UWI Honourary Degree Recipients for 2023 Announced 🎓

Monsignor Hon. Dr Patrick ‘Paba’ Anthony, SLC Included

Monsignor Patrick Anthony
Monsignor Patrick Anthony

Fourteen eminent persons are to receive honorary degrees from The University of the West Indies (The UWI) during its upcoming Class of 2023 graduation ceremonies, starting October 7.

The annual tradition of conferring honorary degrees, which coincides this year with the regional university’s 75th jubilee celebrations will commemorate the outstanding contributions made by these individuals to their communities and the wider society.

The honorees will join hundreds of students across the Five Islands, Cave Hill, St Augustine, Mona, and Global (formerly Open Campus) campuses who are graduating and marking the end of their studies.

The schedule for the 2023 ceremonies and the list of honorary graduands follow.

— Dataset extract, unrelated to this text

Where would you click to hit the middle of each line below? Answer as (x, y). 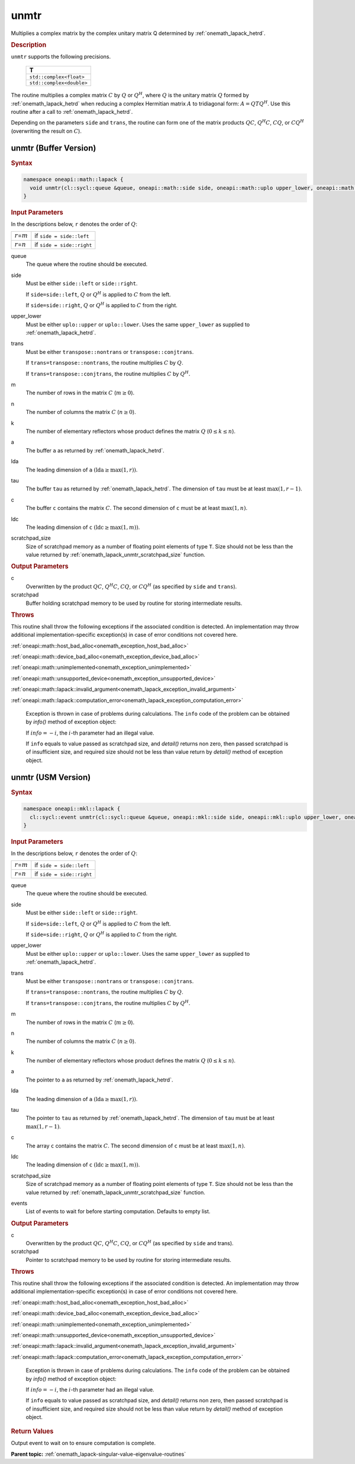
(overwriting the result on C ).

• Five Islands Campus – October 7

Sir Leroy ‘King Short Shirt’ Emanuel

• Cave Hill Campus – October 21

Ian Hickling

Alison Hinds

Trisha Tannis

• St. Augustine Campus – October 26-28

Baroness Floella Benjamin, OM, DBE, DL

Heather Headley

Lawrence Scott

• Mona Campus – November 3-4

Professor E. Dale Abel

The Hon. Lascelles A Chin (posthumous)

Hugh Beresford Hammond, OJ

Rachel Manley

Her Excellency Audrey Patrice Marks

• Global Campus (formerly Open Campus) – November 11

Monsignor Hon. Dr Patrick ‘Paba’ Anthony, SLC

The Right Honourable Dame Janet Gwennett Bostwick, CB, DBE

About Monsignor Honourable Dr Patrick

‘Paba’ Anthony, SLC

This Roman Catholic priest, whose ordination ceremony in Saint Lucia in 1972 was the first to include the sound of African drums, steel pan, and guitar, would later become the first to attempt celebrating Mass in his native tongue, Saint Lucian Kwéyòl. A unique figure in that country’s history, Msgr Patrick ‘Paba’ Anthony came out of the ferment that followed the Catholic Church’s Vatican II, as it impacted the Caribbean Catholic Church.

A passionate advocate of the then current concept of ‘New Caribbean Personhood’, he promoted Black awareness and Caribbean consciousness among groups of young people in parishes through the use of Caribbean-style worship songs and liturgical vestments, and the celebration of indigenous religious art on church murals.  He encouraged involvement at the grass roots levels of the parishes, with a special concern for the young, the poor, the elderly and the homeless.

In 1973, he founded the Folk Research Centre whose media programmes for the first time brought to the wider Saint Lucian public, authentic information on their folk culture. This fostered positive attitudes towards Saint Lucia’s first language, Kwéyòl, and led to its acceptance into hitherto closed places like mainstream Media, Parliament, and written publications, culminating in the birth of the nation’s largest contemporary cultural festival, Jounen Kwéyòl.

Theologian, communications specialist, and cultural activist, Msgr Anthony’s commitment to church and culture led him to establish the Jubilee Trust Fund to assist young artists, cultural activists and researchers; the St. Lucy’s Home for rehabilitation of street people; and the Conference on Theology in the Caribbean Today (CTCT), which he co-founded in 1994.  Recipient of the Saint Lucia Cross (2000) and named a National Cultural Hero (2013), he was declared a Laureate in 2019, by the World Association for Christian Communication (WACC).

Msgr Dr Patrick Anthony has made an enduring impression on modern Saint Lucia and shaped a generation that now forms Caribbean leadership.